PROBLEM:
The records that follow are to be given again exactly. Do not carry over any image.

---

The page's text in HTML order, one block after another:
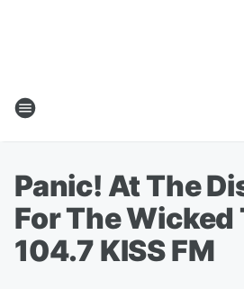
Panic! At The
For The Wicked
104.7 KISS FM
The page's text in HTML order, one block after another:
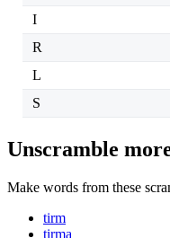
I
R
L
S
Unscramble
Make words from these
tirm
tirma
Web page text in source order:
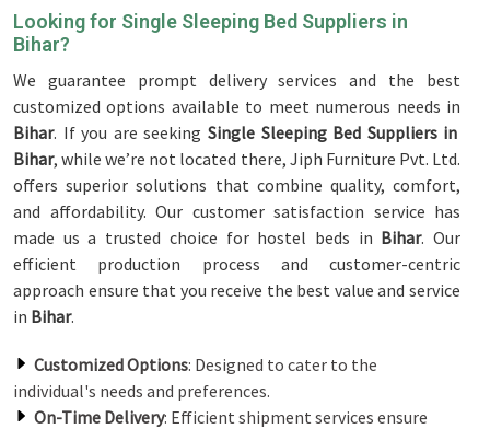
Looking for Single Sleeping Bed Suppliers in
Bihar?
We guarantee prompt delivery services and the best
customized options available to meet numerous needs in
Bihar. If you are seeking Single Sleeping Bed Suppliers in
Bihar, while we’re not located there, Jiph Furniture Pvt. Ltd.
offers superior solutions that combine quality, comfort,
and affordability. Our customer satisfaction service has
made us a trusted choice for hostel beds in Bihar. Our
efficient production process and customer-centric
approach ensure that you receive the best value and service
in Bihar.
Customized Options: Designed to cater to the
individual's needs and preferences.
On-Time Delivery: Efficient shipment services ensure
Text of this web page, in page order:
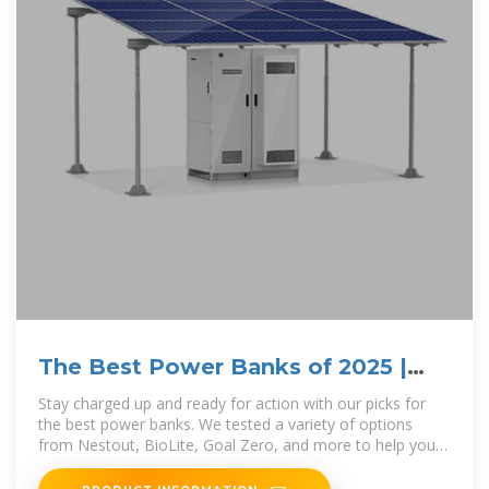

---

TASK OUTPUT:
The page's text in HTML order, one block after another:
Panic! At The
For The Wicked
104.7 KISS FM
The page's text in HTML order, one block after another:
I
R
L
S
Unscramble
Make words from these
tirm
tirma
Web page text in source order:
Looking for Single Sleeping Bed Suppliers in
Bihar?
We guarantee prompt delivery services and the best
customized options available to meet numerous needs in
Bihar. If you are seeking Single Sleeping Bed Suppliers in
Bihar, while we’re not located there, Jiph Furniture Pvt. Ltd.
offers superior solutions that combine quality, comfort,
and affordability. Our customer satisfaction service has
made us a trusted choice for hostel beds in Bihar. Our
efficient production process and customer-centric
approach ensure that you receive the best value and service
in Bihar.
Customized Options: Designed to cater to the
individual's needs and preferences.
On-Time Delivery: Efficient shipment services ensure
Text of this web page, in page order:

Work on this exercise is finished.